Concise insights on global finance in the Covid-19 era.
– Sun Country Airlines IPO
– Divergent monetary policies
Runway ready. The last thing the U.S. travel market needs is another airline company, but investors could use one that isn’t burning cash. They got that on Wednesday when Apollo Global Management-backed Sun Country Airlines raised almost $220 million in an initial public offering. The company, which ships both people and cargo and signed an important contract with Amazon.com in 2019, inked positive cash flows from operations last year even though revenue fell 40%.
That could be one reason why its shares jumped more than 50% in their debut. Its IPO price put the company’s enterprise value at around 4 times 2020 sales, and that’s before accounting for the pop.
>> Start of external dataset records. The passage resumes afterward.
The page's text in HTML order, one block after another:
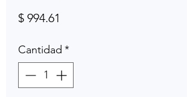
$ 994.61
Cantidad *
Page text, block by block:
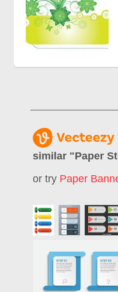
similar "Paper
or try Paper
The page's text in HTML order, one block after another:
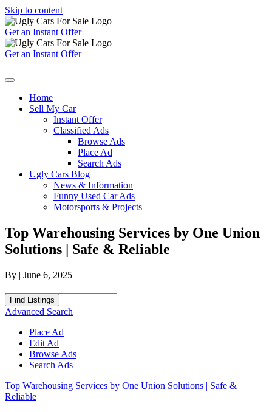
Skip to content
Get an Instant Offer
Get an Instant Offer
Home
Sell My Car
Instant Offer
Classified Ads
Browse Ads
Place Ad
Search Ads
Ugly Cars Blog
News & Information
Funny Used Car Ads
Motorsports & Projects
Top Warehousing Services by One Union
Solutions | Safe & Reliable
By | June 6, 2025
for:
Advanced Search
Place Ad
Edit Ad
Browse Ads
Search Ads
Top Warehousing Services by One Union Solutions | Safe &
Reliable
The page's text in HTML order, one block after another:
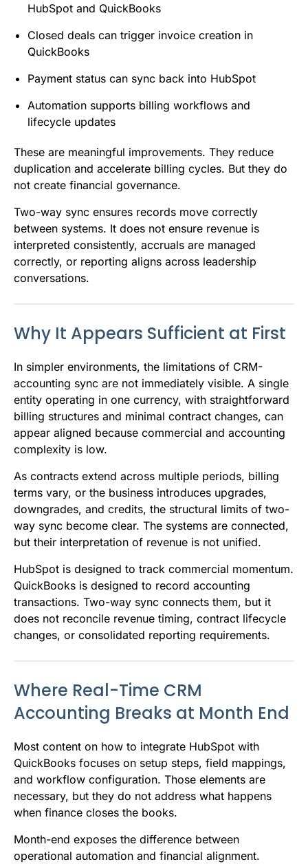
HubSpot and QuickBooks
Closed deals can trigger invoice creation in
QuickBooks
Payment status can sync back into HubSpot
Automation supports billing workflows and
lifecycle updates
These are meaningful improvements. They reduce
duplication and accelerate billing cycles. But they do
not create financial governance.
Two-way sync ensures records move correctly
between systems. It does not ensure revenue is
interpreted consistently, accruals are managed
correctly, or reporting aligns across leadership
conversations.
Why It Appears Sufficient at First
In simpler environments, the limitations of CRM-
accounting sync are not immediately visible. A single
entity operating in one currency, with straightforward
billing structures and minimal contract changes, can
appear aligned because commercial and accounting
complexity is low.
As contracts extend across multiple periods, billing
terms vary, or the business introduces upgrades,
downgrades, and credits, the structural limits of two-
way sync become clear. The systems are connected,
but their interpretation of revenue is not unified.
HubSpot is designed to track commercial momentum.
QuickBooks is designed to record accounting
transactions. Two-way sync connects them, but it
does not reconcile revenue timing, contract lifecycle
changes, or consolidated reporting requirements.
Where Real-Time CRM
Accounting Breaks at Month End
Most content on how to integrate HubSpot with
QuickBooks focuses on setup steps, field mappings,
and workflow configuration. Those elements are
necessary, but they do not address what happens
when finance closes the books.
Month-end exposes the difference between
operational automation and financial alignment.

The valuation is significantly higher than big peers like American Airlines and small ones like Alaska Air, which are both closer to 2 times. The airline now has to live up to such sunny optimism. (By Lauren Silva Laughlin)
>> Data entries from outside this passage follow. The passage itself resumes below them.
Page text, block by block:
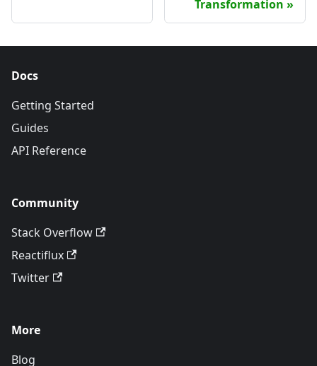
Transformation
Docs
Getting Started
Guides
API Reference
Community
Stack Overflow
Reactiflux
Twitter
More
Blog
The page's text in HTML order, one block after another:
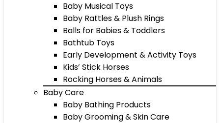
Baby Musical Toys
Baby Rattles & Plush Rings
Balls for Babies & Toddlers
Bathtub Toys
Early Development & Activity Toys
Kids’ Stick Horses
Rocking Horses & Animals
Baby Care
Baby Bathing Products
Baby Grooming & Skin Care
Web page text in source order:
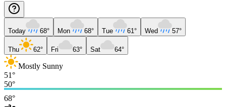
Today 68° Mon 68° Tue 61° Wed 57°
Thu 62° Fri 63° Sat 64°
Mostly Sunny
51°
50°
68°
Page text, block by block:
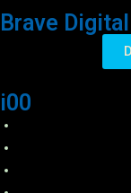
Brave
i00
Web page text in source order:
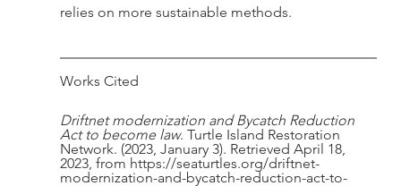
relies on more sustainable methods.
Works Cited
Driftnet modernization and Bycatch Reduction
Act to become law. Turtle Island Restoration
Network. (2023, January 3). Retrieved April 18,
2023, from https://seaturtles.org/driftnet-
modernization-and-bycatch-reduction-act-to-
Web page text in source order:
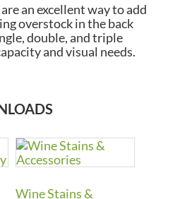
an excellent way to add
overstock in the back
double, and triple
and visual needs.
Wine Stains &
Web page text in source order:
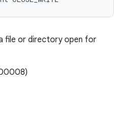
file or directory open for
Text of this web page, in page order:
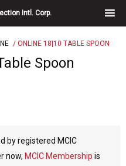
Intl. Corp.
/ ONLINE 18|10 TABLE SPOON
Spoon
by registered MCIC
now, MCIC Membership is
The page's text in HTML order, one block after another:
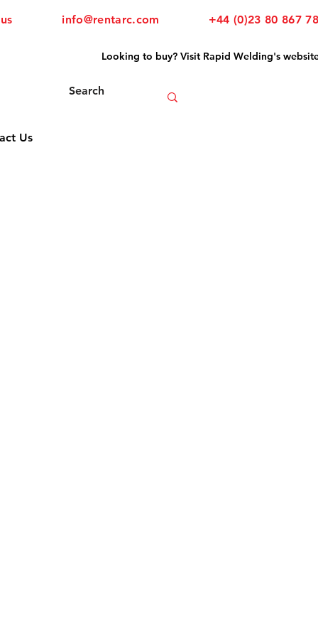
info@rentarc.com +44 (0)23 80 867
Us
Looking to buy? Visit Rapid Welding's
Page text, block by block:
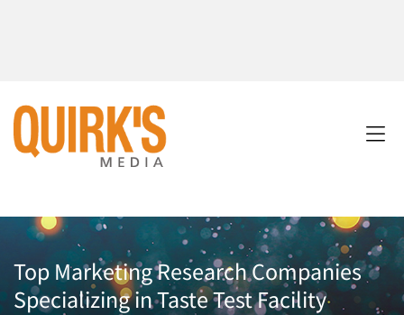
Top Marketing Research Companies
Specializing in Taste Test Facility
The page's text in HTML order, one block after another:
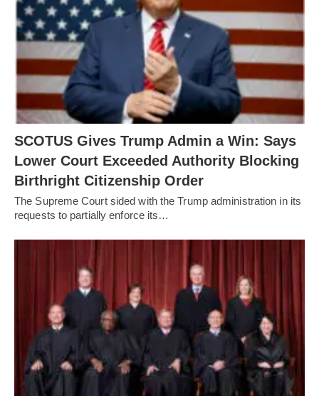
SCOTUS Gives Trump Admin a Win: Says
Lower Court Exceeded Authority Blocking
Birthright Citizenship Order
The Supreme Court sided with the Trump administration in its
requests to partially enforce its…

Counting blessings. Pandemic life is tricky for central bankers everywhere. Turkey on Thursday showed how much trickier it can be for some. Its central bank raised a key policy rate by 2 percentage points, twice as much as expected, to 19%, the highest of any major developed or emerging economy. By contrast, the Bank of England left rates at a record low of 0.1% and made clear it wouldn’t be hiking them any time soon.
Turkey is paying for past errors that cost it credibility and let inflation accelerate to nearly 16%, over three times its target. In the UK, prices have been rising too slowly rather than too fast. And even if they overshot for a bit, public and market expectations of inflation remain firmly anchored. The contrast explains why using monetary policy to support economic recovery is a luxury not available to all. (By Swaha Pattanaik)
White noise. South Korea’s Samsung Electronics is doing just fine. The head of the world’s top smartphone brand yesterday raised eyebrows when he flagged a serious imbalance in the semiconductor industry. The warning comes amid factory outages and wild demand swings that have resulted in a huge shortfall of microprocessors, particularly for auto manufacturers. The fear is that the supply scarcity will ensnarl handset makers like $489 billion Samsung next.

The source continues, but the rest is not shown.